Often Partisan

Players without position

With the advent of football management simulators such as the excellent Football Manager series by Sports Interactive, it appears people have become more rigid in the way they see players – instead of a player being a midfielder they’re now an “attacking midfielder” or a “defensive midfielder”; you hear of players being “water carriers” or “playing in the hole”. Formations are more flexible now, and it’s given rise to a perceived problem within the Birmingham City team – the player without a position.

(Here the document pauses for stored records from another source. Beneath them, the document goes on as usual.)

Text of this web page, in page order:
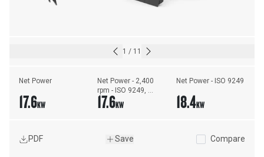
1 / 11
Net Power
17.6KW
Net Power - 2,400
rpm - ISO 9249,
80/1269/EEC
17.6KW
Net Power - ISO 9249
18.4KW
PDF Save Compare
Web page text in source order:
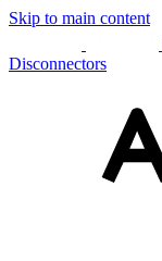
Skip to main content
Disconnectors
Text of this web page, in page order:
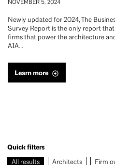
NOVEMBER 5, 2024
Newly updated for 2024, The
Survey Report is the only report
firms that power the architecture
AIA…
Learn more
Quick filters
All results Architects Firm
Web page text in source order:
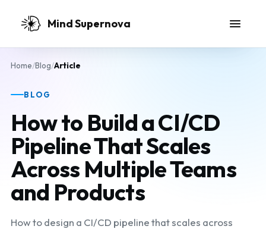
Mind Supernova
Home/Blog/Article
BLOG
How to Build a CI/CD
Pipeline That Scales
Across Multiple Teams
and Products
How to design a CI/CD pipeline that scales across
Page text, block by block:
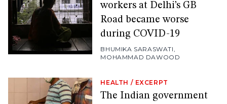
workers at Delhi’s GB
Road became worse
during COVID-19
BHUMIKA SARASWATI,
MOHAMMAD DAWOOD
HEALTH / EXCERPT
The Indian government
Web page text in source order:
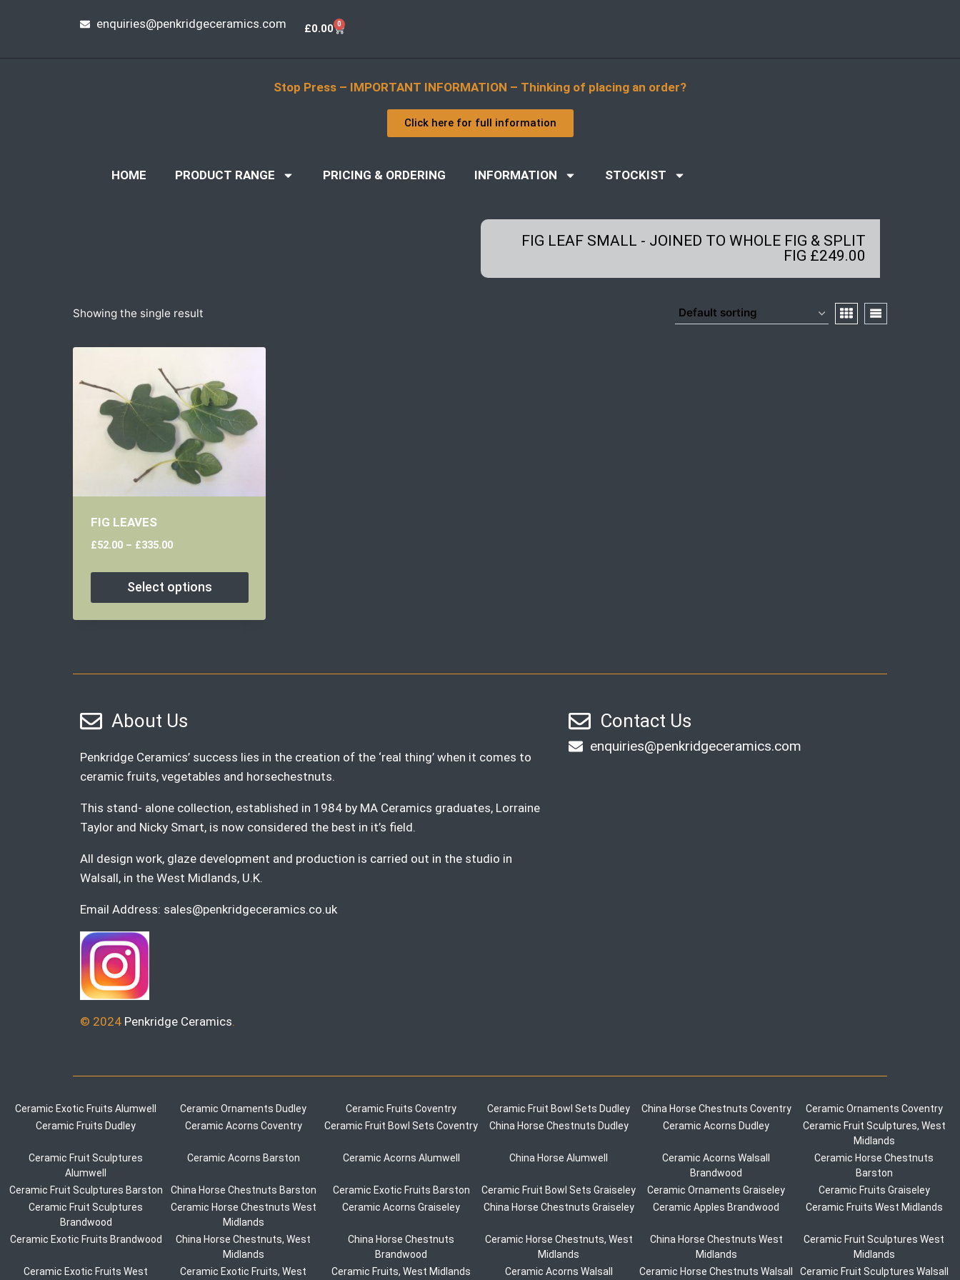
enquiries@penkridgeceramics.com £0.00 0
Stop Press – IMPORTANT INFORMATION – Thinking of placing an order?
Click here for full information
HOME PRODUCT RANGE PRICING & ORDERING INFORMATION STOCKIST
FIG LEAF SMALL - JOINED TO WHOLE FIG & SPLIT
FIG £249.00
Showing the single result
FIG LEAVES
£52.00– £335.00
Select options
About Us
Penkridge Ceramics’ success lies in the creation of the ‘real thing’ when it comes to
ceramic fruits, vegetables and horsechestnuts.
This stand- alone collection, established in 1984 by MA Ceramics graduates, Lorraine
Taylor and Nicky Smart, is now considered the best in it’s field.
All design work, glaze development and production is carried out in the studio in
Walsall, in the West Midlands, U.K.
Email Address: sales@penkridgeceramics.co.uk
© 2024 Penkridge Ceramics.
Contact Us
enquiries@penkridgeceramics.com
Ceramic Exotic Fruits Alumwell Ceramic Ornaments Dudley Ceramic Fruits Coventry Ceramic Fruit Bowl Sets Dudley China Horse Chestnuts Coventry
Ceramic Ornaments Coventry
Ceramic Fruits Dudley
Ceramic Acorns Coventry Ceramic Fruit Bowl Sets Coventry China Horse Chestnuts Dudley Ceramic Acorns Dudley
Ceramic Fruit Sculptures, West
Midlands
Ceramic Fruit Sculptures
Alumwell
Ceramic Acorns Barston Ceramic Acorns Alumwell China Horse Alumwell
Ceramic Acorns Walsall
Brandwood
Ceramic Horse Chestnuts
Barston
Ceramic Fruit Sculptures Barston
China Horse Chestnuts Barston Ceramic Exotic Fruits Barston Ceramic Fruit Bowl Sets Graiseley Ceramic Ornaments Graiseley
Ceramic Fruits Graiseley
Ceramic Fruit Sculptures
Brandwood
Ceramic Horse Chestnuts West
Midlands
Ceramic Acorns Graiseley China Horse Chestnuts Graiseley Ceramic Apples Brandwood Ceramic Fruits West Midlands
Ceramic Exotic Fruits Brandwood
China Horse Chestnuts, West
Midlands
China Horse Chestnuts
Brandwood
Ceramic Horse Chestnuts, West
Midlands
China Horse Chestnuts West
Midlands
Ceramic Fruit Sculptures West
Midlands
Ceramic Exotic Fruits West
Ceramic Exotic Fruits, West Ceramic Fruits, West Midlands Ceramic Acorns Walsall Ceramic Horse Chestnuts Walsall Ceramic Fruit Sculptures Walsall
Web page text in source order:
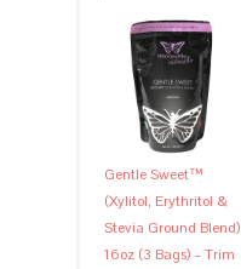
Gentle Sweet™
(Xylitol, Erythritol &
Stevia Ground Blend)
16oz (3 Bags) – Trim
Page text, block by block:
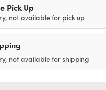
Pick Up
not available for pick up
not available for shipping
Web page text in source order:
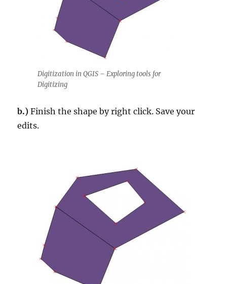
Digitization in QGIS – Exploring tools for
Digitizing
b.) Finish the shape by right click. Save your
edits.
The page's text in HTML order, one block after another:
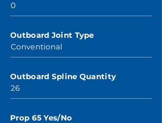
0
Outboard Joint Type
Conventional
Outboard Spline Quantity
26
Prop 65 Yes/No
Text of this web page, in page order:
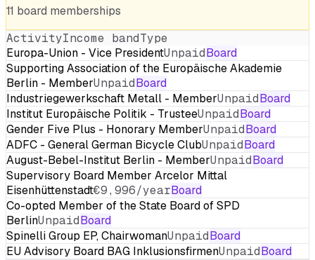
11 board memberships
ActivityIncome bandType
Europa-Union - Vice PresidentUnpaidBoard
Supporting Association of the Europäische Akademie
Berlin - MemberUnpaidBoard
Industriegewerkschaft Metall - MemberUnpaidBoard
Institut Europäische Politik - TrusteeUnpaidBoard
Gender Five Plus - Honorary MemberUnpaidBoard
ADFC - General German Bicycle ClubUnpaidBoard
August-Bebel-Institut Berlin - MemberUnpaidBoard
Supervisory Board Member Arcelor Mittal
Eisenhüttenstadt€9,996/yearBoard
Co-opted Member of the State Board of SPD
BerlinUnpaidBoard
Spinelli Group EP, ChairwomanUnpaidBoard
EU Advisory Board BAG InklusionsfirmenUnpaidBoard
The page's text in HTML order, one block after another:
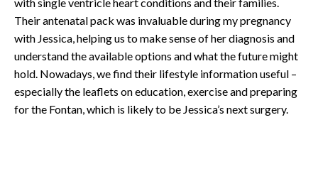
with single ventricle heart conditions and their families.
Their antenatal pack was invaluable during my pregnancy
with Jessica, helping us to make sense of her diagnosis and
understand the available options and what the future might
hold. Nowadays, we find their lifestyle information useful –
especially the leaflets on education, exercise and preparing
for the Fontan, which is likely to be Jessica’s next surgery.
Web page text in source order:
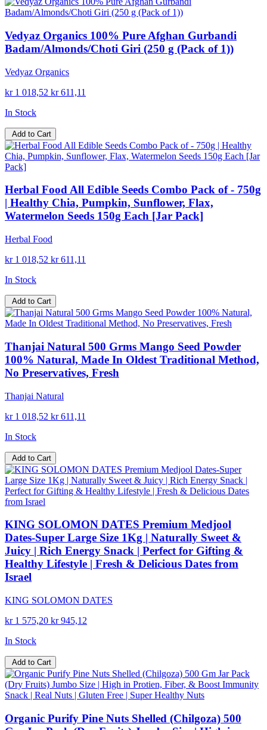
Vedyaz Organics 100% Pure Afghan Gurbandi
Badam/Almonds/Choti Giri (250 g (Pack of 1))
Vedyaz Organics
kr 1 018,52 kr 611,11
In Stock
Add to Cart
Herbal Food All Edible Seeds Combo Pack of - 750g
| Healthy Chia, Pumpkin, Sunflower, Flax,
Watermelon Seeds 150g Each [Jar Pack]
Herbal Food
kr 1 018,52 kr 611,11
In Stock
Add to Cart
Thanjai Natural 500 Grms Mango Seed Powder
100% Natural, Made In Oldest Traditional Method,
No Preservatives, Fresh
Thanjai Natural
kr 1 018,52 kr 611,11
In Stock
Add to Cart
KING SOLOMON DATES Premium Medjool
Dates-Super Large Size 1Kg | Naturally Sweet &
Juicy | Rich Energy Snack | Perfect for Gifting &
Healthy Lifestyle | Fresh & Delicious Dates from
Israel
KING SOLOMON DATES
kr 1 575,20 kr 945,12
In Stock
Add to Cart
Organic Purify Pine Nuts Shelled (Chilgoza) 500
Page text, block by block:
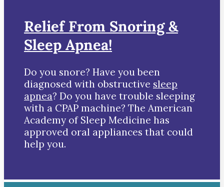
Relief From Snoring &
Sleep Apnea!
Do you snore? Have you been
diagnosed with obstructive sleep
apnea? Do you have trouble sleeping
with a CPAP machine? The American
Academy of Sleep Medicine has
approved oral appliances that could
help you.
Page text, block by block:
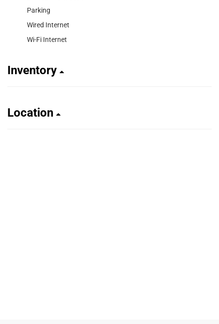
Parking
Wired Internet
Wi-Fi Internet
Inventory
Location
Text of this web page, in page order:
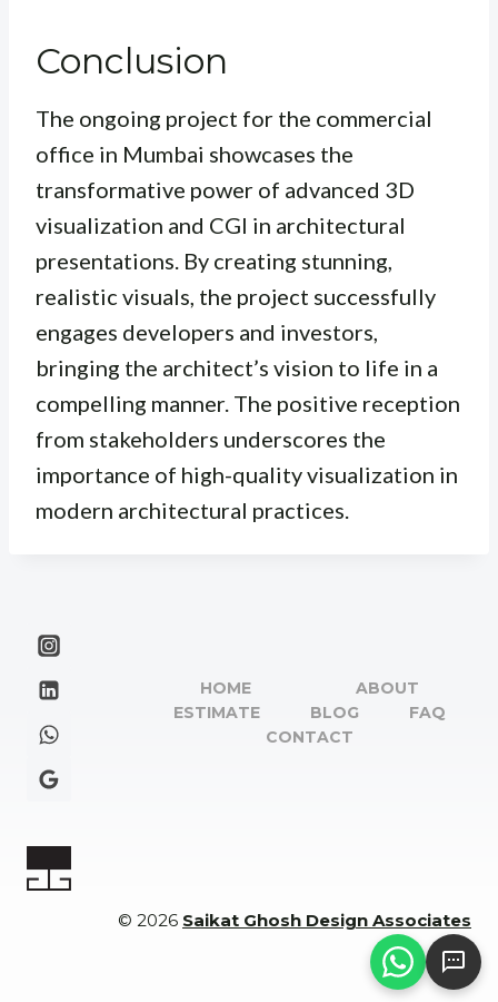
Conclusion
The ongoing project for the commercial
office in Mumbai showcases the
transformative power of advanced 3D
visualization and CGI in architectural
presentations. By creating stunning,
realistic visuals, the project successfully
engages developers and investors,
bringing the architect’s vision to life in a
compelling manner. The positive reception
from stakeholders underscores the
importance of high-quality visualization in
modern architectural practices.
HOME
ABOUT
ESTIMATE
BLOG
FAQ
CONTACT
© 2026 Saikat Ghosh Design Associates
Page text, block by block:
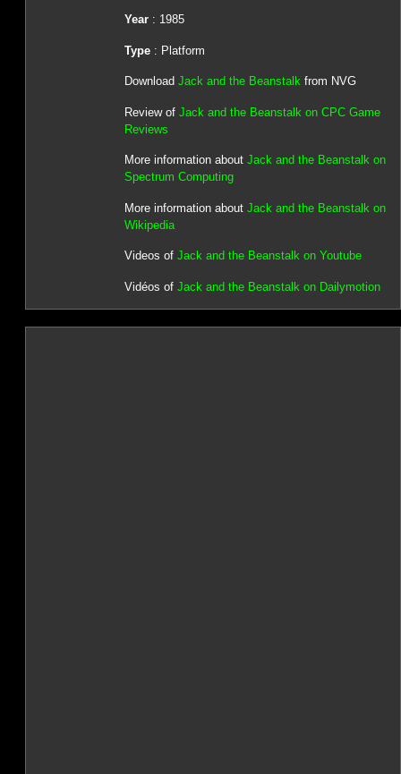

Right now, there are a couple of players within the Blues team that fit this description. For example, Belarusian midfielder Aliaksandr Hleb – he doesn’t seem to score enough to be an attacking midfielder for Blues, yet doesn’t work hard enough to be in the middle of a flat four and putting him out on the wing seems to push him entirely to the periphery. Then there is James McFadden, who doesn’t score enough to be a striker but doesn’t seem to be be pacy enough to be a wide midfielder. In the past there was David Dunn, who whilst being very talented couldn’t seem to fit into the Blues team in a defined position.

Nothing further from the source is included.